Eoghan O'Duibhir, Philip Lijnzaad, Joris J. Benschop, Tineke L. Lenstra, Dik van Leenen, Marian J. A. Groot Koerkamp, Thanasis Margaritis, Mariel O. Brok, Patrick Kemmeren, Frank C. P. Holstege*

*Corresponding author for this work

Research output: Contribution to journalArticlepeer-review

Abstract / Description of output

Growth condition perturbation or gene function disruption are commonly used strategies to study cellular systems. Although it is widely appreciated that such experiments may involve indirect effects, these frequently remain uncharacterized. Here, analysis of functionally unrelated Saccharyomyces cerevisiae deletion strains reveals a common gene expression signature. One property shared by these strains is slower growth, with increased presence of the signature in more slowly growing strains. The slow growth signature is highly similar to the environmental stress response (ESR), an expression response common to diverse environmental perturbations. Both environmental and genetic perturbations result in growth rate changes. These are accompanied by a change in the distribution of cells over different cell cycle phases. Rather than representing a direct expression response in single cells, both the slow growth signature and ESR mainly reflect a redistribution of cells over different cell cycle phases, primarily characterized by an increase in the G1 population.

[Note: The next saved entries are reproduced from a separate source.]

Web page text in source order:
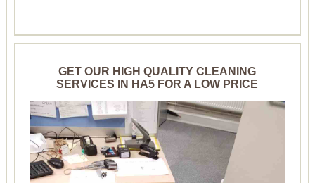
GET OUR HIGH QUALITY CLEANING
SERVICES IN HA5 FOR A LOW PRICE
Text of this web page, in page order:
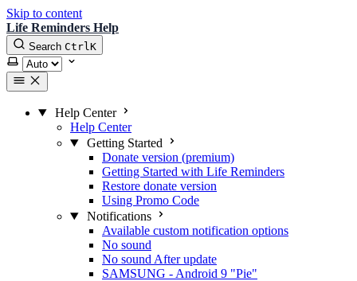
Skip to content
Life Reminders Help
Search CtrlK
Select theme
Help Center
Help Center
Getting Started
Donate version (premium)
Getting Started with Life Reminders
Restore donate version
Using Promo Code
Notifications
Available custom notification options
No sound
No sound After update
SAMSUNG - Android 9 "Pie"
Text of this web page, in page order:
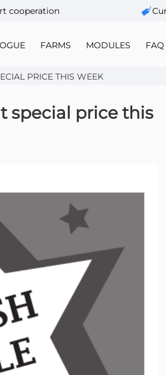
cooperation
FARMS MODULES FAQ
PRICE THIS WEEK
special price this

The findings have implications for any study of perturbation that is accompanied by growth rate changes. Strategies to counter these effects are presented and discussed.

Original languageEnglish
Article number732
Number of pages14
JournalMolecular Systems Biology
Volume10
Issue number6
DOIs
Publication statusPublished - Jun 2014

Keywords / Materials (for Non-textual outputs)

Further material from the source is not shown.